This is why I said above not to weigh yourself. You seem resilient enough to not let it bother you. For others they're not. Glad to see 1-4 steps are working for you. Even slow runs.

The only thing politicians care about is lining their pockets, not yours. Too bad Boris was so corrupt
 
Kyle Aaron
*
Total Posts: 1911
07-08-22 08:47 PM - Post#920350    



I had this woman come check out my gym last week. Twenty years of non-specific lower back pain. Nothing structurally wrong, no injury history. Just pain every day, for twenty years.

Said she couldn't lift more than 3kg. Also said her husband a radiologist had told her not to come. It's unclear whether he was undermining her to keep her weak and helpless, as men sometimes do, or she was using him as an excuse.

Physically she was fine, just weak. Box-squatted with a 5kg plate, pressed an 8kg bar overhead, rack-pulled 20kg.

She's not come back, of course. Twenty years of pain, should you not perhaps reassess your approach? Twenty years of other people undermining you, or of you using them as an excuse, should you not perhaps reassess your relationship with them?

For "back pain" substitute "obesity", and we're having the same conversation.

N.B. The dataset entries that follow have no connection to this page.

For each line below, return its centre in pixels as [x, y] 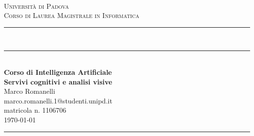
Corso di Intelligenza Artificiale [58, 72]
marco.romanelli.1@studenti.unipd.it [58, 100]
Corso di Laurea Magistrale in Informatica [72, 15]
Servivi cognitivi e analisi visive [58, 81]
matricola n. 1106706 [35, 110]
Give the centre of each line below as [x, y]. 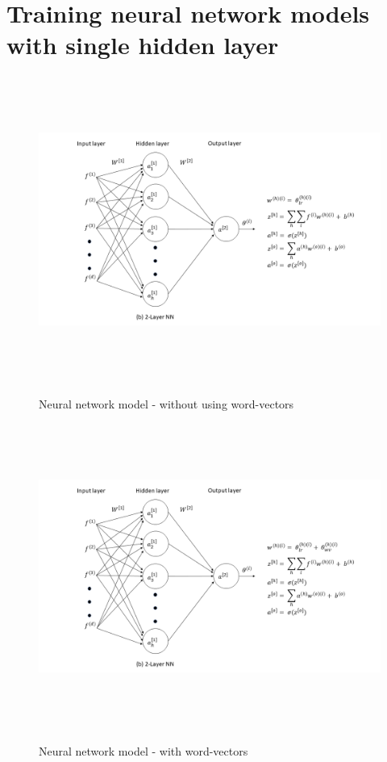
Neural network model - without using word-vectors [166, 403]
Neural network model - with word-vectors [144, 750]
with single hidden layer [143, 45]
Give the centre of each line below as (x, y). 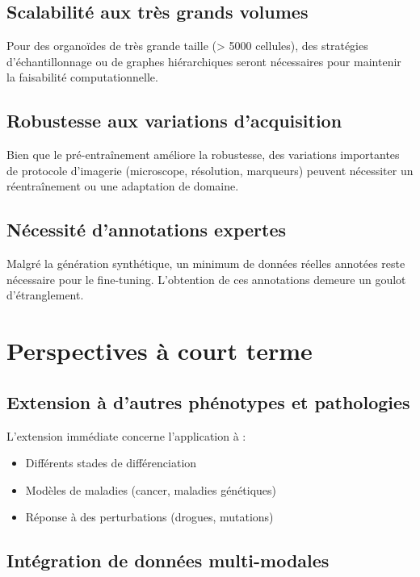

We'd all like to feel unique and special and have someone or something else to blame. Yes, all that other stuff does matter. But you should still eat like an adult. Doing a starvation diet and breaking it in the first week isn't it.

Our genetics and circumstances influence us, but do not determine us. What to do is simple, it is not easy. Our genetics and circumstances influence how easy it is, but it's not truly easy for anyone.

If you've been obese, in pain, with bad relationships, in a job you hate, etc, for twenty years, reassess.
Athletic Club East
Strength in numbers


 
Jordan D
*
Total Posts: 771
07-09-22 10:53 AM - Post#920356    



  • Kyle Aaron Said:
We'd all like to feel unique and special and have someone or something else to blame. Yes, all that other stuff does matter. But you should still eat like an adult. Doing a starvation diet and breaking it in the first week isn't it.

Our genetics and circumstances influence us, but do not determine us. What to do is simple, it is not easy. Our genetics and circumstances influence how easy it is, but it's not truly easy for anyone.

If you've been obese, in pain, with bad relationships, in a job you hate, etc, for twenty years, reassess.



I suspect most people literally aren't capable of reassessing. They can desire something, but can't muster up the mental or physical effort, and it's probably futile to expect them to. I'm also sure this applies to all of us, to varying degrees at various times in our lives, to various aspects of our being that we ignore. I, for example, would love to master some new blues riffs on guitar, but can't muster up the effort. The incentive isn't there. I know it would take a year of practice. But if I saw a fancy, intense, online course that promised I'd master the blues in 4 weeks...hmmm, interesting. Do they have some secret I don't know? Maybe? Hmmm. In just 4 weeks?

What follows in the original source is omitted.